9. How To Read The Notebook Outputs
The most useful output blocks are not the giant inference logs. They are the compact summaries:
| Output | Interpretation |
|---|---|
| Active model list | Confirms which anchor branches are contributing. |
| Weight table | Confirms the outer blend sums to one. |
| Sidecar overview | Confirms whether BirdNET and PCEN are active and which gates/budgets they use. |
| Taxonomy smoothing printout | Confirms taxonomy.csv, genus groups, class groups, and alpha values. |
| Branch diagnostics | Confirms row count, class count, min/max probability, and duplicate rows. |
| Final preview | Shows the actual submission.csv after all enabled corrections. |
| Final delta summary | Confirms how far final ranks moved from the pre-sidecar anchor. |
For this public dry run, the main diagnostic story is:
1
Anchor branches run -> taxonomy smoothing applies -> sidecars cannot match dry-run inputs -> final remains anchor.

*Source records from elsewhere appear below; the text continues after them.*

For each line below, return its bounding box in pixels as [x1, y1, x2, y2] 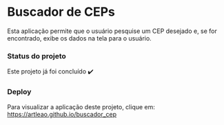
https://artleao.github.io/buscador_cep [7, 110, 117, 118]
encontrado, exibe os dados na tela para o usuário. [7, 34, 152, 42]
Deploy [7, 87, 32, 97]
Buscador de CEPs [7, 4, 116, 20]
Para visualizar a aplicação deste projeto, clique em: [7, 102, 155, 111]
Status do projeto [7, 51, 67, 60]
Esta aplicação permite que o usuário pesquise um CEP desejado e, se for [7, 27, 217, 35]
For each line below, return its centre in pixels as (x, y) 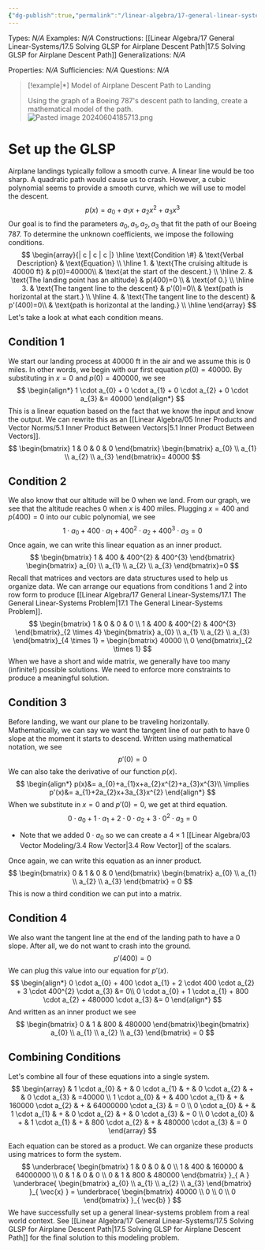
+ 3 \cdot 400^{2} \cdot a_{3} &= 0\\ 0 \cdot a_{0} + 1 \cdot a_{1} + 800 (132, 991)
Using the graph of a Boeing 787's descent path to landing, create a (138, 100)
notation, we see (35, 746)
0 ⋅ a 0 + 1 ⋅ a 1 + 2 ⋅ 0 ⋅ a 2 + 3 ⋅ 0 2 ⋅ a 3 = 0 (132, 818)
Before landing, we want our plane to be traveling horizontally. (109, 721)
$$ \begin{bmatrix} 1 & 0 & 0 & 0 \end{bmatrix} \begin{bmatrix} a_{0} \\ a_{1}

That fallback is the desired behavior. The public notebook remains reproducible, while the hidden-test path is ready to apply sidecars when real test soundscapes are present.
10. Why This Structure Is Useful
The strongest idea in the notebook is not any single threshold. It is the separation of responsibilities:
| Responsibility | Implementation Pattern |
|---|---|
| preserve known public strength | keep EoS9 as the anchor |
| add biological prior | taxonomy smoothing after direct blend |
| test new models safely | sidecars as masked corrections, not global blends |
| avoid over-moving ranks | D budgets and top-k overlap checks |
| use offline evidence | class-wise OOF gate weights |
| protect submission format | final writer with schema and range checks |
This structure also makes experiments interpretable. If the PCEN sidecar improves score, the improvement is not mixed with a changed anchor. If it hurts, the diagnostics can show whether the harm came from too many active cells, too much rank movement, weak OOF gates, or bad row alignment.

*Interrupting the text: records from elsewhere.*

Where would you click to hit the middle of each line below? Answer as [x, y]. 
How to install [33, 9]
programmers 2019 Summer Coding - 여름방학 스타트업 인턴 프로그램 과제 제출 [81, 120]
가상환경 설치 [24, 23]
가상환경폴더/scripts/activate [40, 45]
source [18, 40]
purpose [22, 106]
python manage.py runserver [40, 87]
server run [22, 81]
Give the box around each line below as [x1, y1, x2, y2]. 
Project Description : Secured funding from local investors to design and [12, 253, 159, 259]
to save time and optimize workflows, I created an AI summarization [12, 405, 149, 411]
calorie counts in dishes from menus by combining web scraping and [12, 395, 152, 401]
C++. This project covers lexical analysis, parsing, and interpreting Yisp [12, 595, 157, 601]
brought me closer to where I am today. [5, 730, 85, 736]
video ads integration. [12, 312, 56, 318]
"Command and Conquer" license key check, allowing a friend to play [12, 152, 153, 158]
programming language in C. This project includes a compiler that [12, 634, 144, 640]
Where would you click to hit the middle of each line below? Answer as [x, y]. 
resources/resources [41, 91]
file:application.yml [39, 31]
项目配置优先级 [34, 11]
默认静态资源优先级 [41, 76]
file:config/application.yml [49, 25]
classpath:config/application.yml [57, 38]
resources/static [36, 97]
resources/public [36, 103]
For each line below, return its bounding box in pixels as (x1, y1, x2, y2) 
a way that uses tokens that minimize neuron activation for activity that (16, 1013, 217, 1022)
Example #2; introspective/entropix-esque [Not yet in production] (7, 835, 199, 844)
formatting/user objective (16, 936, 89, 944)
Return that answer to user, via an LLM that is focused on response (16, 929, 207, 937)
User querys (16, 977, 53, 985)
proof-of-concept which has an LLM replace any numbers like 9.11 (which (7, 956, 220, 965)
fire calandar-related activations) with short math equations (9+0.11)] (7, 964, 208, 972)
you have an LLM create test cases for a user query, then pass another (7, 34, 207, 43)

The notebook therefore functions less as a single model recipe and more as a small experiment framework:
1
2
3
4
fixed anchor
+ controlled taxonomy prior
+ optional class-gated sidecar movement
+ strict final validation
11. References
| Reference | Used In This Notebook As |
|---|---|
| F.A.Nina, birdclef-2026-eos-9 | primary EoS9 anchor structure |
| Karnakbayev Artur, power-optimization | PowerOptimization branch and validation style |
| yukiZ, Perch + ProtoSSM + ResSSM | low-weight pretrained diversity branch |
| Tucker Arrants, BC2026 Distilled SED | distilled SED ONNX branch |
custom exp002 / exp002b assets | optional PCEN/log-mel ConvNeXt sidecars |
12. What This Notebook Establishes
This notebook establishes a disciplined way to extend a strong public BirdCLEF anchor:
- Build the submission around a known strong EoS9-style control path.

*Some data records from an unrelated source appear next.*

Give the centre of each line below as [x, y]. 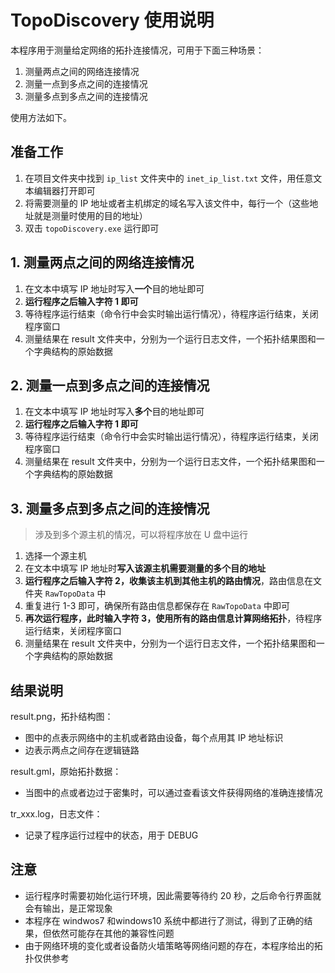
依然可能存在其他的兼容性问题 [113, 933]
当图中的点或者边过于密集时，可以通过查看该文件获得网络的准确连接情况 [173, 792]
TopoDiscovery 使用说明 [112, 20]
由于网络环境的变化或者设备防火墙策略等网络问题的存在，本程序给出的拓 [173, 945]
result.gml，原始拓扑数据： [66, 771]
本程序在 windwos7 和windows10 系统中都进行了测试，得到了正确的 [164, 920]
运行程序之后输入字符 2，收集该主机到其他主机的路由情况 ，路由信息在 [168, 581]
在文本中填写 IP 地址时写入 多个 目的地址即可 [114, 412]

- Apply taxonomy smoothing as a small, interpretable biological prior.
- Treat side models as local rank corrections, not unconditional ensemble members.
- Use OOF gates so sidecars move only classes where offline evidence supports them.
- Enforce row, column, finite-value, range, and duplicate checks at the final writer.
The result is a submission architecture that is flexible but controlled. It can attach PCEN/ConvNeXt and BirdNET side evidence, while still requiring every sidecar movement to pass a mask, a class gate, and a perturbation budget.
That is the central lesson:
In a high-dimensional multilabel audio competition, the safest way to add a new model is not to blend it everywhere. It is to let it move only where it has earned trust.